» **Assigned task**
Below are several records. Retype exactly those lines running from the one with "typename FrameType [72, 286, 202, 304]" through the one with "magic_register() function [4, 14, 135, 29]", end lines included, and no others.

[Collection entries]
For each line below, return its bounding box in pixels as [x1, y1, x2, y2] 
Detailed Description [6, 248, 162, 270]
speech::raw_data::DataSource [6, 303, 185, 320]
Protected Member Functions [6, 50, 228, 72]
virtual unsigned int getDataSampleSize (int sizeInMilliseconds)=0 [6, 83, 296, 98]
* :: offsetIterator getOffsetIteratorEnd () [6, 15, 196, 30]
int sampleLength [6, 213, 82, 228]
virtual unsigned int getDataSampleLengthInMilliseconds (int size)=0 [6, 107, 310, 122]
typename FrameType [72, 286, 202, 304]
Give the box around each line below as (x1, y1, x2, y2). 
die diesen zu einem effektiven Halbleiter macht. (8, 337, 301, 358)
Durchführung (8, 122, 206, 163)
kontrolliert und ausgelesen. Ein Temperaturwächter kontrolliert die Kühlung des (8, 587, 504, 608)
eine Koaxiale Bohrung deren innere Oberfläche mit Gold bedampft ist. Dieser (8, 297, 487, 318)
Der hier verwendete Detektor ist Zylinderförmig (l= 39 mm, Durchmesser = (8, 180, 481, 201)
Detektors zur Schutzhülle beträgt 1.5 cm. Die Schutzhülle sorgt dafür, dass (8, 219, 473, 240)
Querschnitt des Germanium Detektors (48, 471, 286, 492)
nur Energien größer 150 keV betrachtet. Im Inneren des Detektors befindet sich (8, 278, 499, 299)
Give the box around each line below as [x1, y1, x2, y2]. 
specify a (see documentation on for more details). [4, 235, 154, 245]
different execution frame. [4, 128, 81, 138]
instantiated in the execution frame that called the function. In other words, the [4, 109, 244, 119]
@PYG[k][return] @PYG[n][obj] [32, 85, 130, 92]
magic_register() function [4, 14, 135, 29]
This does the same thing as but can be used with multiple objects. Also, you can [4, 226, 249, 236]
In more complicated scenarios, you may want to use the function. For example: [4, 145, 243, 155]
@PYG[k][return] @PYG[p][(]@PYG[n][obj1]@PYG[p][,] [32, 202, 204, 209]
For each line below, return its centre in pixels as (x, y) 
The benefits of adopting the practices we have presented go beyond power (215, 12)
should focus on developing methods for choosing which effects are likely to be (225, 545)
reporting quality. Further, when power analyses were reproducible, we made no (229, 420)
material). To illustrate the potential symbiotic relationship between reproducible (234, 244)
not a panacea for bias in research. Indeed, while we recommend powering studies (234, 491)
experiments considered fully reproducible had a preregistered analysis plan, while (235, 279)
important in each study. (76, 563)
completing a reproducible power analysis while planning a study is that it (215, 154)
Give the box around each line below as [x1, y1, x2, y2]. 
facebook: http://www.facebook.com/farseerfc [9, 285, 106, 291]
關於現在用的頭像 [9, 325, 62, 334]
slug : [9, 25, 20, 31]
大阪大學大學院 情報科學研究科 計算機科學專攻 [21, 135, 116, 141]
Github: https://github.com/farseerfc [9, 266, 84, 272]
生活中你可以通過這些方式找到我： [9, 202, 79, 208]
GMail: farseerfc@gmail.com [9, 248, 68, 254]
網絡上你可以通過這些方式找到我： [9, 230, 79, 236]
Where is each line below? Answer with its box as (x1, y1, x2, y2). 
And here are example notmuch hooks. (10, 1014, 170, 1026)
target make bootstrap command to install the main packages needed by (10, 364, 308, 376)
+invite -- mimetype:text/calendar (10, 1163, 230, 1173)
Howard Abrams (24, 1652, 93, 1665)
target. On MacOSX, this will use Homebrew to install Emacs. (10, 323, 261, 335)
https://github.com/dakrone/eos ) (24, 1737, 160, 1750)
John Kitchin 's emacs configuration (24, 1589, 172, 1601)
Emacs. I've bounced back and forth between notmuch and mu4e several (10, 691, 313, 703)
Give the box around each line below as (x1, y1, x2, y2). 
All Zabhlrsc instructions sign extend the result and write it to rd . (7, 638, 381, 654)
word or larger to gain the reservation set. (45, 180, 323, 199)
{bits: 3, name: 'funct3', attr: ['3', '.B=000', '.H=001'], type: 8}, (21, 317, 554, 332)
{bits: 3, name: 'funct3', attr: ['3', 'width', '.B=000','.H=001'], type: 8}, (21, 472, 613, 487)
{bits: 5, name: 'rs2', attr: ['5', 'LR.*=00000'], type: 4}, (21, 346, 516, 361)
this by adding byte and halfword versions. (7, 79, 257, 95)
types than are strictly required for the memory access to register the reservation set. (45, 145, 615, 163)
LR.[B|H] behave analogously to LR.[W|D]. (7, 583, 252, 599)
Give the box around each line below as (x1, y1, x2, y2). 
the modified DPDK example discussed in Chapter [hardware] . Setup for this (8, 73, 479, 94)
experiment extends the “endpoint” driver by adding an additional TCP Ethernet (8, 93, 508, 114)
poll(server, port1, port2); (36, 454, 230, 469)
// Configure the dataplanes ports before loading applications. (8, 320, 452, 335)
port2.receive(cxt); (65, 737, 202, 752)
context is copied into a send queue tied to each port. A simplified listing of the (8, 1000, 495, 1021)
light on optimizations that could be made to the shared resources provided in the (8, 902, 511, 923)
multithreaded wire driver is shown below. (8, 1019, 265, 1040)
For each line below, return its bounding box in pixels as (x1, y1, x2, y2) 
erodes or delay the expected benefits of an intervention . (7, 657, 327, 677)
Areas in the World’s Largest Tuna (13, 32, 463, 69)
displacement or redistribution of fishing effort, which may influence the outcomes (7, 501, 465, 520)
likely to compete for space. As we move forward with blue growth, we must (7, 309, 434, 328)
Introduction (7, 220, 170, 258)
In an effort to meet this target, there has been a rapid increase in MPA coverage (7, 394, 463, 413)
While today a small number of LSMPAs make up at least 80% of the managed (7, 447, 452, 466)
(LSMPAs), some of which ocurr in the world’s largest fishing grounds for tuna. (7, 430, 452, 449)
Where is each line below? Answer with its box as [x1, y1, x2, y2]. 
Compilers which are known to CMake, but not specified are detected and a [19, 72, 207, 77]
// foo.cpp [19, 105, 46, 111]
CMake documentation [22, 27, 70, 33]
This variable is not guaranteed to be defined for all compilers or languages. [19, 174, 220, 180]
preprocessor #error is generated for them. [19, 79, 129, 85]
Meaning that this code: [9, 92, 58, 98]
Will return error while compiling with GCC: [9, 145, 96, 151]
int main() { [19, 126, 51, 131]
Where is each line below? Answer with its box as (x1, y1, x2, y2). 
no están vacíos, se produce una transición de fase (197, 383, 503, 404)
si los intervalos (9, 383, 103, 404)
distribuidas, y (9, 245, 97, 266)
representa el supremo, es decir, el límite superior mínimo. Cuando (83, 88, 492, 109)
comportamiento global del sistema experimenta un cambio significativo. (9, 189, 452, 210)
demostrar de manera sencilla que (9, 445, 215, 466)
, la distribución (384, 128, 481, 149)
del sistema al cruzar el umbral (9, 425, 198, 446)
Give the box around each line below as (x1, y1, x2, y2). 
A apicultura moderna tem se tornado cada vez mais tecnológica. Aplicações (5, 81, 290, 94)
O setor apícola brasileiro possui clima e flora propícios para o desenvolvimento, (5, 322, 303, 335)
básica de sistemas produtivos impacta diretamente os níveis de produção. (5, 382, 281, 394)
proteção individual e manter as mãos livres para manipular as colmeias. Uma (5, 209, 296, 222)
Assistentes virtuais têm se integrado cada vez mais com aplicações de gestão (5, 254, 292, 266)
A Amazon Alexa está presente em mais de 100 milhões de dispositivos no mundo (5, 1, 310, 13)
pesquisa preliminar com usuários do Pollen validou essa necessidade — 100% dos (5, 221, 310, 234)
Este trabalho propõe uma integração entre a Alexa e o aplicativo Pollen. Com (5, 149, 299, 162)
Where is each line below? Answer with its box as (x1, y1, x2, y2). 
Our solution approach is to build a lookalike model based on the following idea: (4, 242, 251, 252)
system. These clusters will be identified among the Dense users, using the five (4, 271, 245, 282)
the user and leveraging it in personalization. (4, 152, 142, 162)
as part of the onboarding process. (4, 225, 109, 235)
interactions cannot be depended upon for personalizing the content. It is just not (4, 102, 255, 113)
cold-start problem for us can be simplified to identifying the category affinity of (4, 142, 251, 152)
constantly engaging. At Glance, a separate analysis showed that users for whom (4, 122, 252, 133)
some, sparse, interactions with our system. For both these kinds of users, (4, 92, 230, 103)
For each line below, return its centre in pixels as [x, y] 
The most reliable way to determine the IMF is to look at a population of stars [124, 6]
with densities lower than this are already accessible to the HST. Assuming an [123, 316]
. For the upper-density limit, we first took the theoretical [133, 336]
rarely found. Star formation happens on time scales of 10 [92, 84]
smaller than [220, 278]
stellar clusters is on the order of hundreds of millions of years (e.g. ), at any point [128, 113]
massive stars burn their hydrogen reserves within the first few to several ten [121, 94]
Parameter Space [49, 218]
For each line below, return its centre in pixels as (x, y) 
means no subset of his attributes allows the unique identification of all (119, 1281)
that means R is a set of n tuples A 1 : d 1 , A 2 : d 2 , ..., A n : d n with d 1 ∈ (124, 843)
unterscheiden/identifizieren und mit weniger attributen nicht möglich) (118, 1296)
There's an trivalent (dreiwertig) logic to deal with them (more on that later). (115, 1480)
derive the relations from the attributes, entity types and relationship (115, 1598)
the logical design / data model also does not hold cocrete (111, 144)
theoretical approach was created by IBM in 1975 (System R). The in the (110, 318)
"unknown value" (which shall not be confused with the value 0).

» **Result below**
typename FrameType [72, 286, 202, 304]
Give the box around each line below as (x1, y1, x2, y2). 
die diesen zu einem effektiven Halbleiter macht. (8, 337, 301, 358)
Durchführung (8, 122, 206, 163)
kontrolliert und ausgelesen. Ein Temperaturwächter kontrolliert die Kühlung des (8, 587, 504, 608)
eine Koaxiale Bohrung deren innere Oberfläche mit Gold bedampft ist. Dieser (8, 297, 487, 318)
Der hier verwendete Detektor ist Zylinderförmig (l= 39 mm, Durchmesser = (8, 180, 481, 201)
Detektors zur Schutzhülle beträgt 1.5 cm. Die Schutzhülle sorgt dafür, dass (8, 219, 473, 240)
Querschnitt des Germanium Detektors (48, 471, 286, 492)
nur Energien größer 150 keV betrachtet. Im Inneren des Detektors befindet sich (8, 278, 499, 299)
Give the box around each line below as [x1, y1, x2, y2]. 
specify a (see documentation on for more details). [4, 235, 154, 245]
different execution frame. [4, 128, 81, 138]
instantiated in the execution frame that called the function. In other words, the [4, 109, 244, 119]
@PYG[k][return] @PYG[n][obj] [32, 85, 130, 92]
magic_register() function [4, 14, 135, 29]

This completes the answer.